#### Brief
Copy each line of the records exactly, stopping only after the line that contains "Central Texas? (10, 187, 87, 200)" has been written, and leave pictures out.

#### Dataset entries

%%

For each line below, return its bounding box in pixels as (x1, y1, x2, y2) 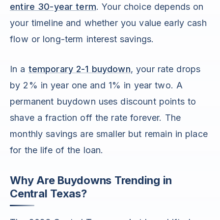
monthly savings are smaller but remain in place (10, 129, 208, 139)
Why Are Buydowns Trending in (10, 174, 172, 187)
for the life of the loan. (10, 145, 104, 156)
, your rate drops (130, 64, 201, 75)
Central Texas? (10, 187, 87, 200)
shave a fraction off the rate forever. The (10, 112, 181, 123)
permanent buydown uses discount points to (10, 96, 196, 107)
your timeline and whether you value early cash (10, 18, 207, 28)

%%

#### Result for this exercise
For each line below, return its bounding box in pixels as (x1, y1, x2, y2) 
monthly savings are smaller but remain in place (10, 129, 208, 139)
Why Are Buydowns Trending in (10, 174, 172, 187)
for the life of the loan. (10, 145, 104, 156)
, your rate drops (130, 64, 201, 75)
Central Texas? (10, 187, 87, 200)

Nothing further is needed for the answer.